**What is being asked**
Lines from the entries below that hold "White" form the answer; copy all of them.

**Provided material**
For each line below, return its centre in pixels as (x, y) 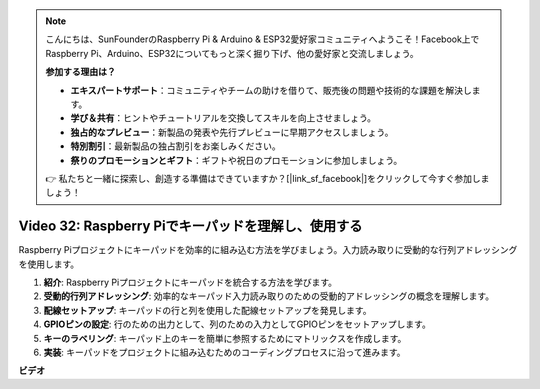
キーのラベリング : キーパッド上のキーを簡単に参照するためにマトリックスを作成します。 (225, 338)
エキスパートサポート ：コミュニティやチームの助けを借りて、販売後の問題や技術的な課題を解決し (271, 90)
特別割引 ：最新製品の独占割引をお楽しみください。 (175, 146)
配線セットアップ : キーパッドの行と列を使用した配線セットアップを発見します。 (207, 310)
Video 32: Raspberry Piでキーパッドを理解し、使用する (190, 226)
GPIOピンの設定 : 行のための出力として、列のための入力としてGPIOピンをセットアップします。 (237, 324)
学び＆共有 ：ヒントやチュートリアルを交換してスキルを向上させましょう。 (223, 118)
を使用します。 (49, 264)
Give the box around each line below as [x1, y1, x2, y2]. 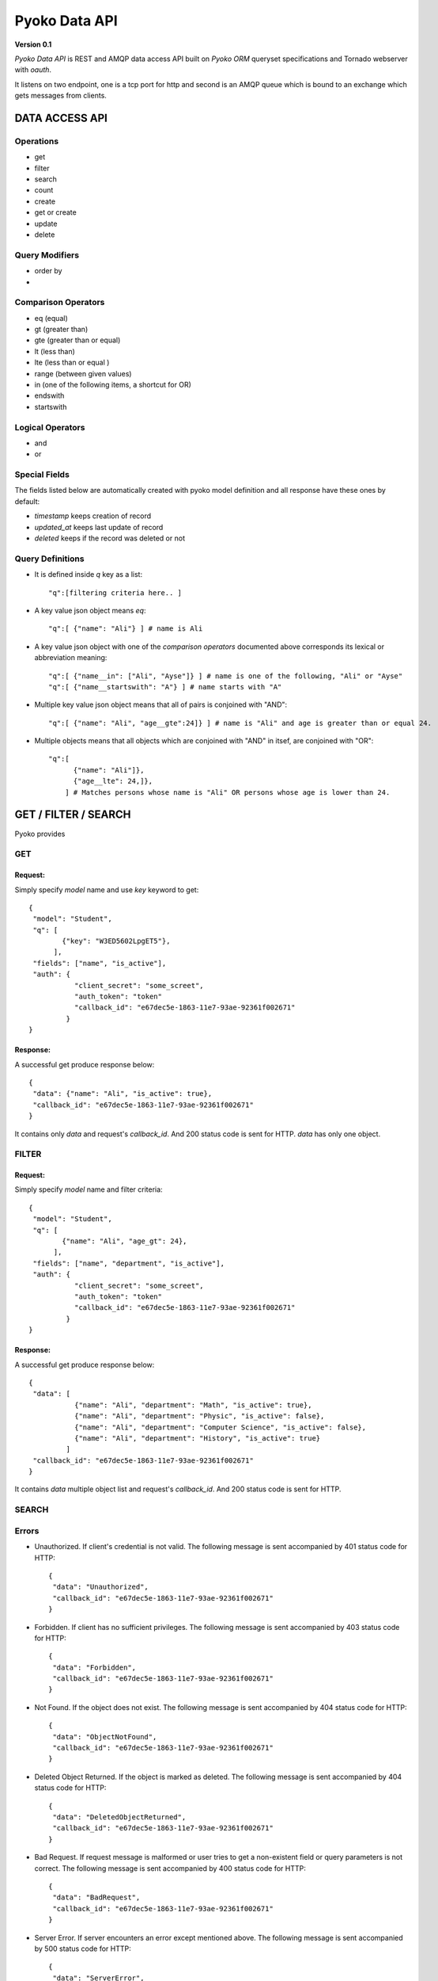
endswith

...

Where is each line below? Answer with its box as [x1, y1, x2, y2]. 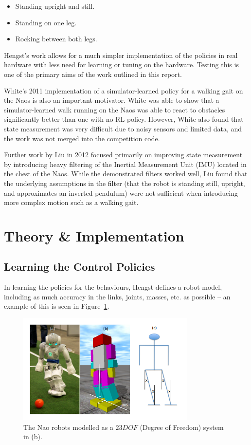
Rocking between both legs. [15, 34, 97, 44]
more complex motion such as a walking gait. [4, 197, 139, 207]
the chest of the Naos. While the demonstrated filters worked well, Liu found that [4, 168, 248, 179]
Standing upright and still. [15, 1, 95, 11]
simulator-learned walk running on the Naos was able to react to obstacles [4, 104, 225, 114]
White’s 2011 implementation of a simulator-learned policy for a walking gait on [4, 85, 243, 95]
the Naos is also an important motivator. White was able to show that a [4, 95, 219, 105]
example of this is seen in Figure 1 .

**Solution to this problem**
White’s 2011 implementation of a simulator-learned policy for a walking gait on [4, 85, 243, 95]
the Naos is also an important motivator. White was able to show that a [4, 95, 219, 105]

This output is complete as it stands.